She orders “Culture Kits” that are filled with artifacts from the countries they study.
“Carolina Navigators allows you to order the boxes online. They FedEx them to you free. It’s like a library. It’s a repository for artifacts. You keep it for a month, then send it back,” she said.
They are a key she uses to unlock children’s curiosity.
“I do inquiry based social studies,” she explains. “Before we talk about a country, they look at the stuff in the [Culture Kit] and see what they can figure out about the country we will be studying.”
She encourages them to figure things out by observing, asking questions and discussing their theories.
“I love watching that process,” she said.
As an example, Rosh Hashanah, the Jewish New Year, is in September, so she has ordered the Israel Culture Kit to come at the end of the month.

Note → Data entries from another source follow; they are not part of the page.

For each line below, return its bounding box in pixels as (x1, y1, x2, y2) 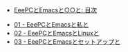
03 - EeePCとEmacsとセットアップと (13, 38, 121, 46)
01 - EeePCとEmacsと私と (13, 21, 89, 29)
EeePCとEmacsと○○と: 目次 (13, 6, 98, 14)
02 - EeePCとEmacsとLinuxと (13, 29, 100, 37)
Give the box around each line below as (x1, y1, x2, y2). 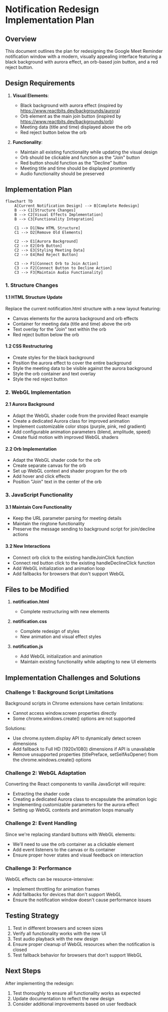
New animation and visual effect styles (20, 634, 102, 640)
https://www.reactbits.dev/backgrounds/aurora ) (20, 108, 121, 114)
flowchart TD (5, 199, 33, 204)
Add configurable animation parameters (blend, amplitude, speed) (12, 429, 151, 435)
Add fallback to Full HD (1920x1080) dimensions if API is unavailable (12, 746, 155, 752)
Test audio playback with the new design (12, 936, 98, 942)
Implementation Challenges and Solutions (5, 673, 141, 682)
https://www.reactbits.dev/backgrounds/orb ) (20, 118, 114, 124)
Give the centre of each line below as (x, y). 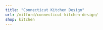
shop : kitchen (20, 19)
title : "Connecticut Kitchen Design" (45, 10)
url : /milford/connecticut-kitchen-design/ (52, 15)
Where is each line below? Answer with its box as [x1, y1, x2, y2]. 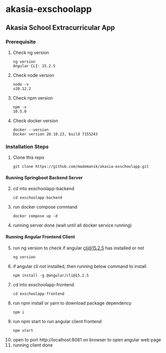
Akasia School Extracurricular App [5, 23, 115, 32]
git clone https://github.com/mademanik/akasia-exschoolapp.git [12, 164, 149, 169]
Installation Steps [5, 143, 49, 150]
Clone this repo [12, 154, 44, 160]
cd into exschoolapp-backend [12, 186, 75, 192]
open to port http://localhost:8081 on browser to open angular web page [12, 337, 161, 343]
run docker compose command [12, 204, 78, 210]
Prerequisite [5, 38, 36, 45]
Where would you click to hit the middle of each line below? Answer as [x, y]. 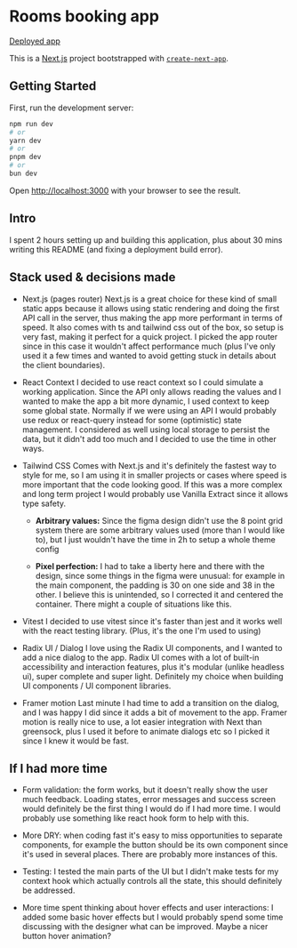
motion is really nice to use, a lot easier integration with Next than [142, 721]
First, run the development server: [72, 108]
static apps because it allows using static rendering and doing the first [151, 308]
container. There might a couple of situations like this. [134, 604]
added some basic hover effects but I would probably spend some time [153, 917]
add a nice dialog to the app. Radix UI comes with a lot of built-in [140, 657]
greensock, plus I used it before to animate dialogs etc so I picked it [146, 731]
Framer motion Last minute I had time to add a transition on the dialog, [151, 703]
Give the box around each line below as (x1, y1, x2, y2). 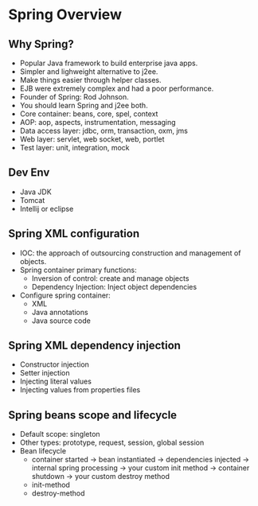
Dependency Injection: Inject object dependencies (31, 282, 197, 291)
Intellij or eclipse (19, 204, 74, 213)
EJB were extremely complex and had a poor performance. (19, 84, 214, 93)
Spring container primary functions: (19, 265, 137, 274)
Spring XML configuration (8, 227, 140, 240)
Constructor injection (19, 360, 90, 369)
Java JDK (19, 187, 52, 197)
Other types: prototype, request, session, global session (19, 438, 205, 447)

“Then we have the one from Mexico, for Dia de Muertos (Day of the Dead), coming in October. We will do the box from China for the Lunar New Year,” she added.
Amy has traveled the past two summers overseas with educational scholarships.
“During the pandemic I had a lot of time for reflection. I applied for a Fulbright [scholarship] and got sent to Iceland,” she said. “We were gone for a whole month with educators from all over the U.S.”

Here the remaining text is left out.